压力,是别人给的,同时也是自己给自己的。
眼前,安森就是如此,这是否意味着,安森终于真正进入金字塔顶尖的权力游戏,心态发生了改变?
一抹笑容,浅浅地爬上嘴角,意识到这一点之后,两世为人的豁达与从容反而让嘴角弧度上扬起来。
安森不准备探究那个声响,不动声色地转身,迈开脚步离开衣帽间,有些秘密就继续保持秘密状态吧。
然而——
“糟糕!”
一声惊呼。
安森的第一个脚步还没有来得及落下,一个身影再也坚持不住,从窗帘后面跌落,踉踉跄跄地甩出来,尽管脚步落在地毯之上,落地无声;但窗帘、衣架、脚步等等稀里哗啦的杂乱声响依旧打破宁静。
安森正在严肃思考,他是应该假装耳聋眼瞎继续转身离开,还是应该若无其事地打声招呼。
当然,他可以继续假装什么都没有看见,但这样的动作反而是欲盖弥彰。
千分之一秒的犹豫,安森满脸从容满脸坦然,神色自若地轻轻颌首,和眼前那个性感的身影问候。
她,并不狼狈,衬衫、西装、裤子全部都在身上,只是衬衫扣子已经全部解开,左侧的衣领和肩膀耷拉下来,半遮半掩;一头微微卷曲的长发慵懒而凌乱的洒落下来,遮挡住肩膀,几乎看不见皮肤。
然而,恰恰因为如此,那种慵懒和随性,隐藏在发丝背后的迷离眼神,微微凌乱的呼吸,却更加致命。
脑海里的想象,一下摆脱缰绳。
不过,安森显得镇定、坦然,没有打量探究、也没有大惊小怪,这样的姿态让混乱的气氛找回重心。
视线里可以看到安吉丽娜的紧张和焦虑,手部动作悄悄拉拽窗帘,似乎唯恐窗帘全部落下,秘密暴露在光天化日之下;竭尽全力保持镇定的眼神,可以看到亢奋、雀跃和激动,却恰恰因为这些情绪的汹涌,越发衬托出此刻的口干舌燥和心慌意乱。
眼神余光轻轻一瞥,窗帘后面的身影完完全全贴着墙壁,脑袋、后背、屁股、脚跟,笔直笔直地贴着,屏住呼吸、全身紧绷,竭尽全力试图隐藏自己的身形,甚至就连身影轮廓也不希望被安森看到。

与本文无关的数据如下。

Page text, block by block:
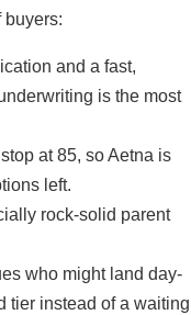
buyers:
and a fast,
is the most
at 85, so Aetna is
left.
rock-solid parent
who might land day-
tier instead of a waiting
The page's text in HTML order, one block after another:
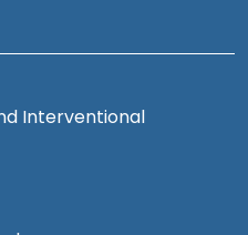
Interventional
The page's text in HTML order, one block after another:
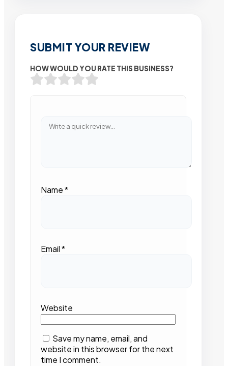
SUBMIT YOUR REVIEW
HOW WOULD YOU RATE THIS BUSINESS?
Name*
Email*
Website
Save my name, email, and
website in this browser for the next
time I comment.
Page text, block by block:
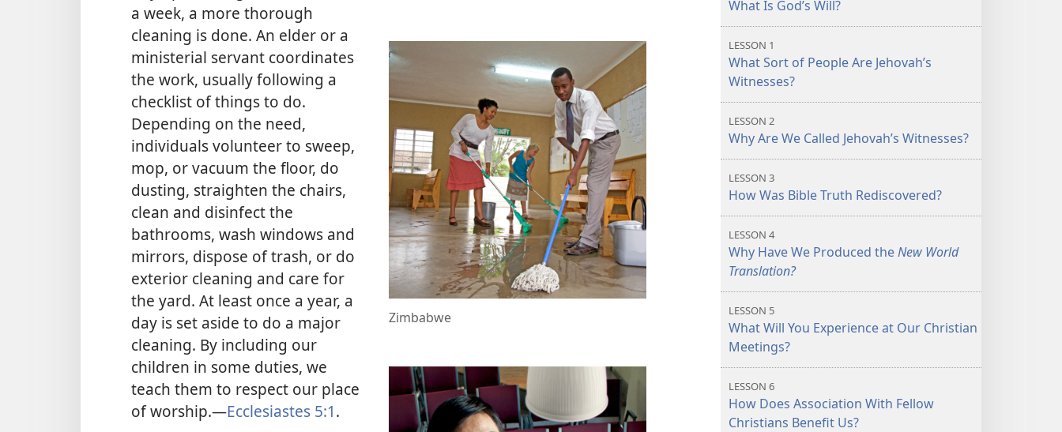
Zimbabwe
a week, a more thorough
cleaning is done. An elder or a
ministerial servant coordinates
the work, usually following a
checklist of things to do.
Depending on the need,
individuals volunteer to sweep,
mop, or vacuum the floor, do
dusting, straighten the chairs,
clean and disinfect the
bathrooms, wash windows and
mirrors, dispose of trash, or do
exterior cleaning and care for
the yard. At least once a year, a
day is set aside to do a major
cleaning. By including our
children in some duties, we
teach them to respect our place
of worship.​—Ecclesiastes 5:1.
Will
What Is God’s Will?
LESSON 1
What Sort of People Are Jehovah’s
Witnesses?
LESSON 2
Why Are We Called Jehovah’s Witnesses?
LESSON 3
How Was Bible Truth Rediscovered?
LESSON 4
Why Have We Produced theNew World
Translation?
LESSON 5
What Will You Experience at Our Christian
Meetings?
LESSON 6
How Does Association With Fellow
Christians Benefit Us?

安吉丽娜微微一顿,深呼吸一口气,似乎眼睛就可以清晰地看出来,她的整个大脑正在疯狂运转,嗡嗡作响,看起来似乎准备开口,化解眼前的危机。
但是,这没有必要。
安森轻轻点头示意,那姿态那动作,就好像一不小心打扰图书馆的阅读时间一般,又从容地转身离去。

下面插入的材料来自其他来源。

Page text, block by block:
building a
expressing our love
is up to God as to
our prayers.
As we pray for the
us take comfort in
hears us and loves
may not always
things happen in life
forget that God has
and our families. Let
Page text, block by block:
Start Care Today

坦然而大方的姿态,没有引起任何混乱,小心翼翼地关上衣帽间的大门,波澜转眼又恢复了平静。
呼。
衣帽间里,安吉丽娜长长吐出一口气,紧绷到极致的神经完全放松下来,但很快意识到自己刚刚的狼狈,又忍不住哧哧地笑起来,那种紧张和刺激让整个人越发亢奋起来,踮起脚尖,忍不住跳跃起来。
猛地一下,透过窗帘,拥抱住里面的那个人。
站在门口,安森的眼底流露出一抹玩味——
那个身影,赫然是安吉丽娜-朱莉,大胆、狂野、肆意、张扬的安吉丽娜-朱莉。
安森依旧记得,他首次出席金球奖的时候,也无意间瞥见安吉丽娜的狂野时刻,她没有慌乱也没有羞涩,不仅没有,甚至大胆地直视安森的眼睛,带着些许挑衅,似乎安森也成为“亲密接触”的一环。
然而今晚,安吉丽娜却显得慌乱、紧张、手足无措。
在看到安森的那一刻,第一反应是屏住呼吸,紧接着稍稍放松下来,似乎不用担心安森泄漏秘密,却在安森转身之前欲言又止,似乎想要说些什么却终究还是吞咽下去,短短刹那间经历数次情绪转折。
患得患失,手忙脚乱。
这一点都不像安吉丽娜。
难道是因为隐藏在窗帘后面的那个身影?
但是,一向叛逆、一向自我的安吉丽娜什么时候在意过这些,上次和比利-鲍勃-松顿的恋情轰动整个好莱坞,因为她当时和约翰尼-李-米勒还没有离婚,也因为她和比利整整相差二十岁,更因为两个人在恋情关系里打破世俗观念的一举一动。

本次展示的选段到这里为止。